Each line of the data below holding the word "system" must be copied.
━━━ RECORD EXCERPTS ━━━
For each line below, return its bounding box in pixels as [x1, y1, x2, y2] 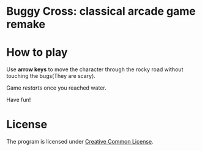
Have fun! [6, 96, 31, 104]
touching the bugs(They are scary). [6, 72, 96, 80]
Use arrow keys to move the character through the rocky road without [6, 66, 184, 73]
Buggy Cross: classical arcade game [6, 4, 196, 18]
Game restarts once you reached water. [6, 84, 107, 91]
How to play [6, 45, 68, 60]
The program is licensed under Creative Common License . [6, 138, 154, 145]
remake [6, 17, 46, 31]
━━━
━━━ RECORD EXCERPTS ━━━
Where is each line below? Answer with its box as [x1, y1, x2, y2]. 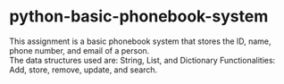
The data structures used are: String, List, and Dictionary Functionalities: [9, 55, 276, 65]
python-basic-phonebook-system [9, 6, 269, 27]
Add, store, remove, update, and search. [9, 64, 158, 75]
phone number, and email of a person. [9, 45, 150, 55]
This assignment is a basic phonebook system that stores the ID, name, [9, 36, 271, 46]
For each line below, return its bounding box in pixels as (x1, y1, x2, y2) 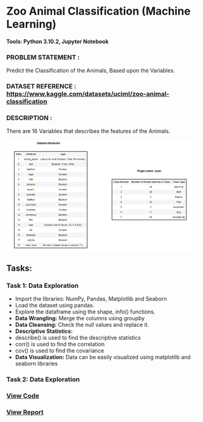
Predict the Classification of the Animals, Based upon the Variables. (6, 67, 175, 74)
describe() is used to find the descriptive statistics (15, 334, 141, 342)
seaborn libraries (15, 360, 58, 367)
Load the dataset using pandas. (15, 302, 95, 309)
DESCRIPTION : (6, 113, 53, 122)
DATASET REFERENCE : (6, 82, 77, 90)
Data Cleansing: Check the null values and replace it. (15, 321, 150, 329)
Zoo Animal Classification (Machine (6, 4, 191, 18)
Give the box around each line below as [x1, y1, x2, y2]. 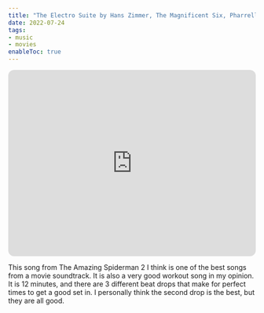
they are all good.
━━━
**YOUR SOLUTION**
python-basic-phonebook-system [9, 6, 269, 27]
This assignment is a basic phonebook system that stores the ID, name, [9, 36, 271, 46]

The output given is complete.